In one particular project, we were working with a legacy application built on WebSauna, a Pyramid-based framework. The existing system relied on server-side rendering for its pages, which posed a challenge when developing a native iOS application, as we needed to create API endpoints for it. We were faced with two choices: either expand the existing WebSauna application by adding RESTful API endpoints or implement an API sidecar using another framework.
Given that WebSauna is a legacy framework with little to no documentation and no active support, extending it would have been a difficult and time-consuming process. Moreover, it is much heavier and harder to extend compared to FastAPI. Considering these factors, we decided to go with FastAPI for its lightweight nature and ease of use.
With FastAPI, we were able to quickly develop the necessary API for the iOS developer to utilize, streamlining the development process and ensuring a more efficient and maintainable solution, using a modern framework. This will also allow for the client to opt into creating new clients for web and Android, as having an API gives them that option.
These real-world use cases demonstrate FastAPI's capabilities in handling a variety of projects across different industries. FastAPI's performance, ease of use, and data validation features make it an attractive choice for companies and organizations looking to build efficient, reliable, and high-performance web applications and APIs.
Key Takeaways
Here are some of the key highlights of FastAPI as a Python web framework:
- Excellent performance thanks to optimizations like ASGI support
- Automatic data validation using Pydantic and type hints
- Streamlined API development experience
- Automatic interactive documentation using OpenAPI schemas
- Rapidly growing ecosystem of plugins, extensions, and community support
FastAPI is ideal for developers who prioritize building APIs and web services with high productivity and little boilerplate code.
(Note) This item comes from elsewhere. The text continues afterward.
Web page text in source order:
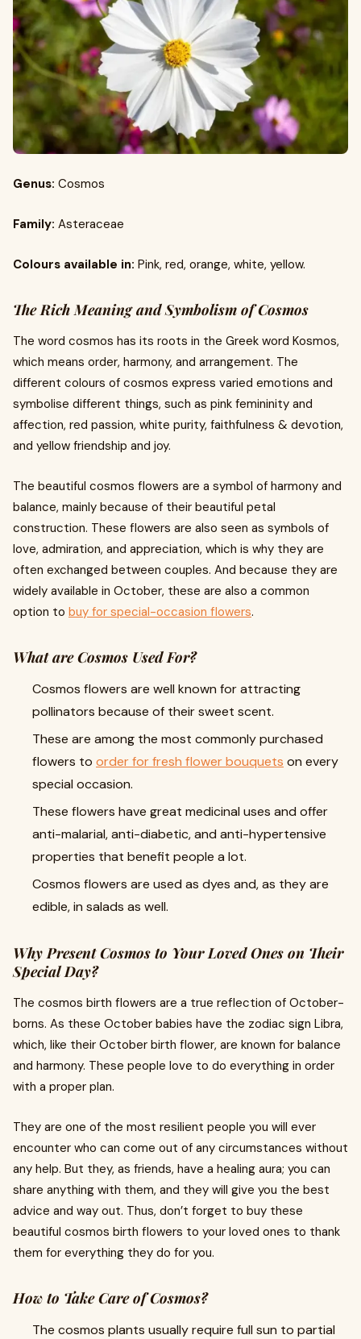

Its balance of ease-of-use, flexibility, performance, and reliability make it a worthy contender among Python's web frameworks.
As FastAPI continues maturing, it will be exciting to see the additional capabilities it develops alongside the growing community support. Based on my experience so far, I believe FastAPI can be the right choice for many API and web app projects that need speed, validation, and great documentation.